HeadBlobHandler HEAD /ollama/blob:digest

Checks if a blob exists. Ensures that the file blob used for a FROM or ADAPTER field exists on the server. This is checking yoru Ollama server not ollama.com.

PsHander GET /ollama/ps

PullHandler POST /ollama/pull

Download a model from the ollama library. Cancelled pulls are resumed where they left off, and multiple calls will share the same download progress.

Parameters:

  • model: name of the model to pull
  • insecure(optional): allow insecure connections to the library. Only use this if you are pulling from your own library during development
  • stream(optional): if false the response will be returned as a single response object, rather than a stream of objects.

Request

curl http://localhost:8080/ollama/pull -d '{
  "model": "llama3.2"
}'

If stream was not specified, it is set to true.
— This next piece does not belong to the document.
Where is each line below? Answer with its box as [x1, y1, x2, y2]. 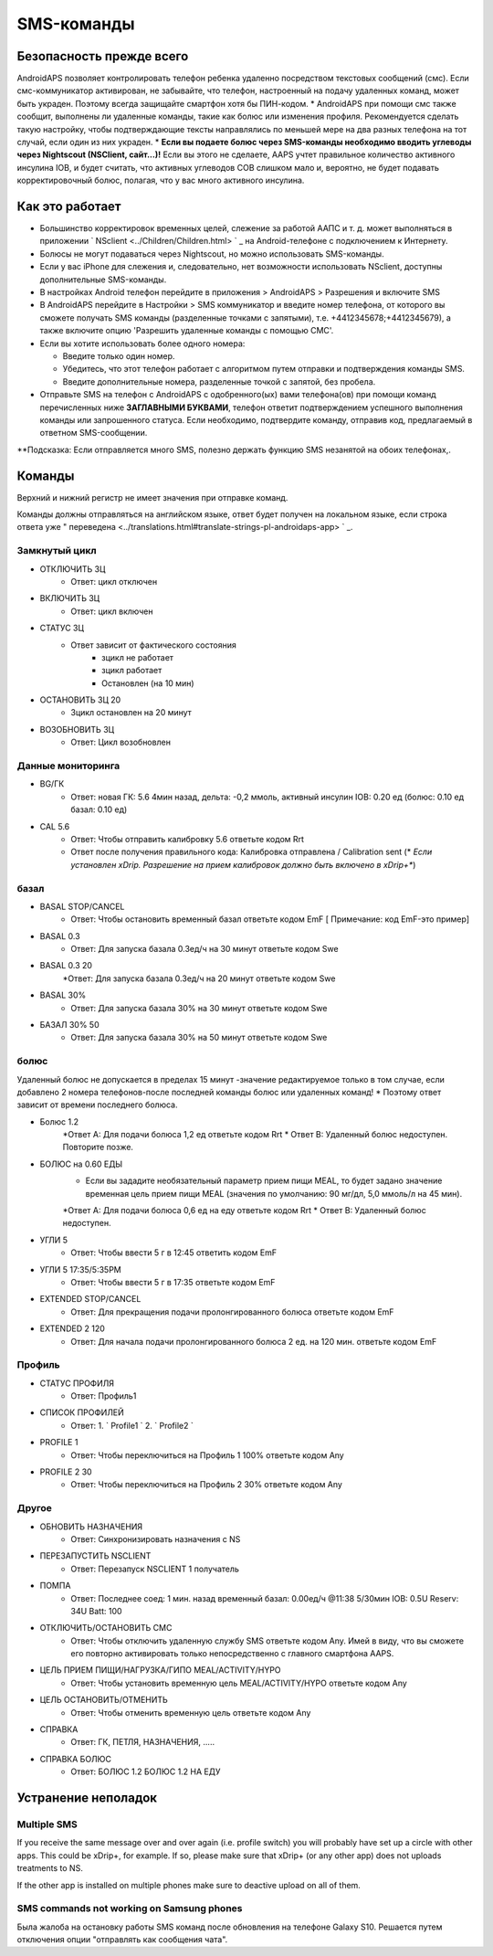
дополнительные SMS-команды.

First Object is the manifest:

{
  "status": "pulling manifest"
}

Then there is a series of downloading responses.

{
  "status": "pulling digestname",
  "digest": "digestname",
  "total": 2142590208,
  "completed": 241970
}

Until the completed key is received.

After all files are downloaded, the final responses are:

{
    "status": "verifying sha256 digest"
}
{
    "status": "writing manifest"
}
{
    "status": "removing any unused layers"
}
{
    "status": "success"
}

If stream is set to false, then the response is a single JSON object:

{
  "status": "success"
}

GenerateHandler POST /ollama/generate

Generate a response for a given prompt with a provided model. This is a streaming endpint, so there will be a series of responese. The final Response object will include statistics and additional data from the request.

Paramaters:

  • model(required): the model name
  • prompt: the prompt to generate a rresponse for
  • suffix: the text after the model response
  • images(optional): a list of base64-encoded images (for multimodel modls like llava)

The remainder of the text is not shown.